Utility function and location in the Hotelling game

Abstract

It is demonstrated herein that a slight expansion of the utility function in the duopolistic Hotelling game enables any symmetric location pair with respect to the center to be in equilibrium, which implies that any level of locational differentiation between the minimum Hotelling (Econ. J.39:41–57, 1929) and maximum D’Aspremont (Econom. 47:1145–1150, 1979) is obtained in one model. The location equilibrium is monotone with respect to the introduced parameter (k), while the equilibrium price and profits are not monotone (they are U-shaped). That is, the nearer the two firms are located, the higher their prices are set (with an upper limit) when k is sufficiently large. This counterintuitive phenomenon is interpreted as an example of strategic complementarity that is inherent in the Hotelling games.

Appendices

Appendix

On Proposition 2

We have \(\partial \pi _1/\partial x_1=\,g_0\cdot g_1\) and \(\partial \pi _2/\partial x_2=\,g_0\cdot g_2\), where

$$\begin{aligned} g_0=\, & {} \left\{ 2k(k+2)(x_2-x_1)\right\} ^{-1}\{t(x_2-x_1)((2-x_1-x_2)+2)\}^{1/k}k^{-1/k}(k+2)^{-1/k}\ne 0\\ g_1=\, & {} k^2(x_2-x_1)+2k x_1+2\\ g_2=\, & {} k^2(x_2-x_1)+2k (1-x_2)+2. \end{aligned}$$

Therefore, the first-order conditions \(\partial \pi _i/\partial x_i=0\) degenerate into \(g_1=0\) and \(g_2=0\).
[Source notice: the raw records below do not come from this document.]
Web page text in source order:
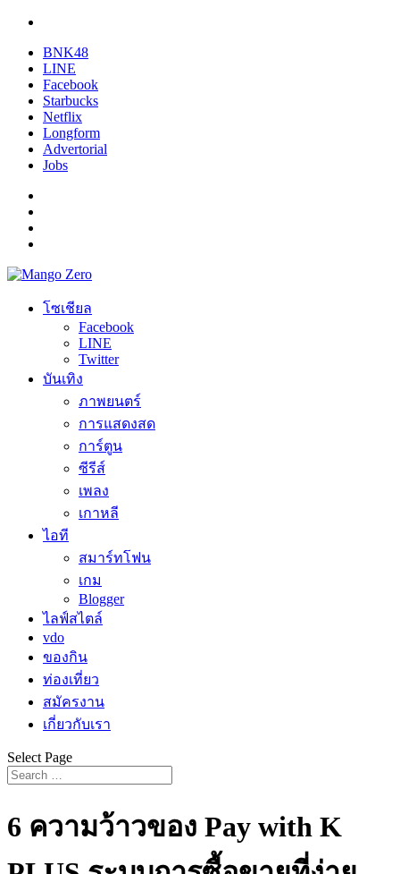
BNK48
LINE
Facebook
Starbucks
Netflix
Longform
Advertorial
Jobs
โซเชียล
Facebook
LINE
Twitter
บันเทิง
ภาพยนตร์
การแสดงสด
การ์ตูน
ซีรีส์
เพลง
เกาหลี
ไอที
สมาร์ทโฟน
เกม
Blogger
ไลฟ์สไตล์
vdo
ของกิน
ท่องเที่ยว
สมัครงาน
เกี่ยวกับเรา
Select Page
6 ความว้าวของ Pay with K
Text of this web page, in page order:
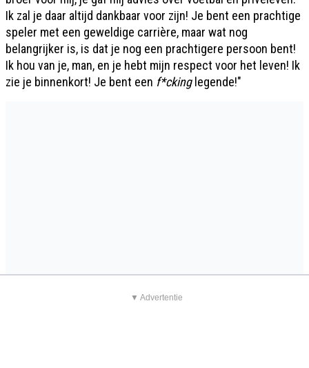
Ik zal je daar altijd dankbaar voor zijn! Je bent een prachtige
speler met een geweldige carrière, maar wat nog
belangrijker is, is dat je nog een prachtigere persoon bent!
Ik hou van je, man, en je hebt mijn respect voor het leven! Ik
zie je binnenkort! Je bent een f*ckinglegende!"
▼ Advertentie
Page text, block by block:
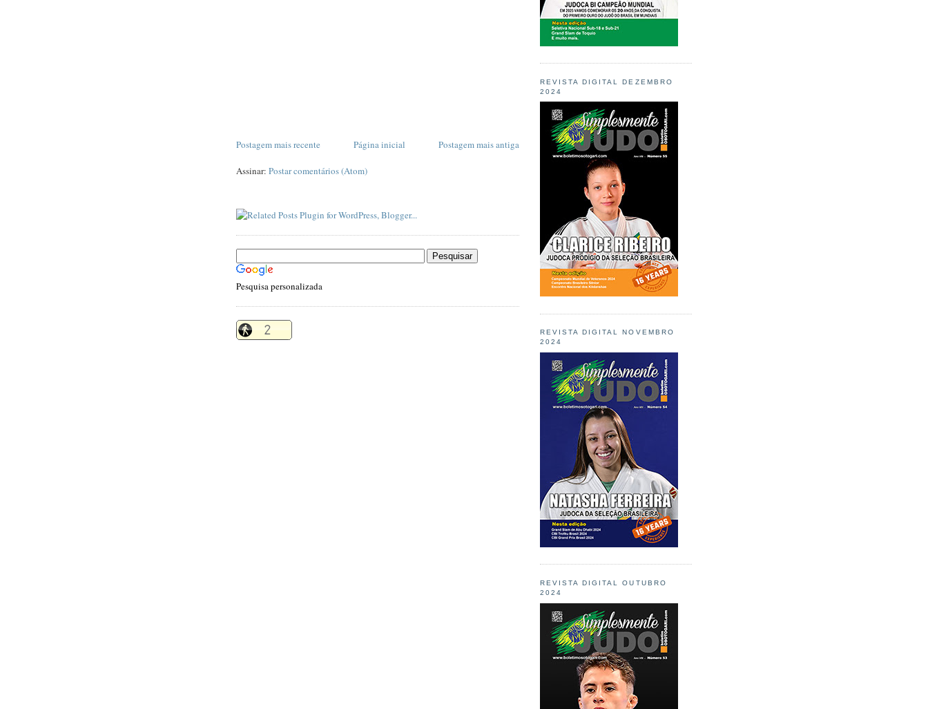
Postagem mais recente Postagem mais antiga
Página inicial
Assinar: Postar comentários (Atom)
Pesquisa personalizada
REVISTA DIGITAL DEZEMBRO
2024
REVISTA DIGITAL NOVEMBRO
2024
REVISTA DIGITAL OUTUBRO
2024

Solving the two equations yield (13) in the proposition. Evaluating the second derivative \(\partial ^2 \pi _i/\partial x_i^2\) at Eq. (13), we have:

$$\begin{aligned} \frac{\partial ^2 \pi _i}{\partial x_i^2}_{(x_1,x_2)=(x_1^*,x_2^*)}=-\frac{t}{2k}\left( \frac{t(k+2)}{k^2(k+1)}\right) ^{-1+1/k}<0, \end{aligned}$$

which implies that the second-order conditions are satisfied.

On \({\tilde{k}}\)

Let f(k) be the right-hand side of Eq. (16). We can easily have \(df(k)/dk>0\) with \(\lim _{k\rightarrow 0} f(k)=-\infty\) and \(\lim _{k\rightarrow \infty } f(k)=\infty\). This implies that there exists a unique solution for Eq. (16) for any \(t\in (0,\infty )\), and we also find \(d{\tilde{k}}/dt=(2k^4+14k^3+29k^2+24k+8)/k(k^2+3k+2)^2>0\).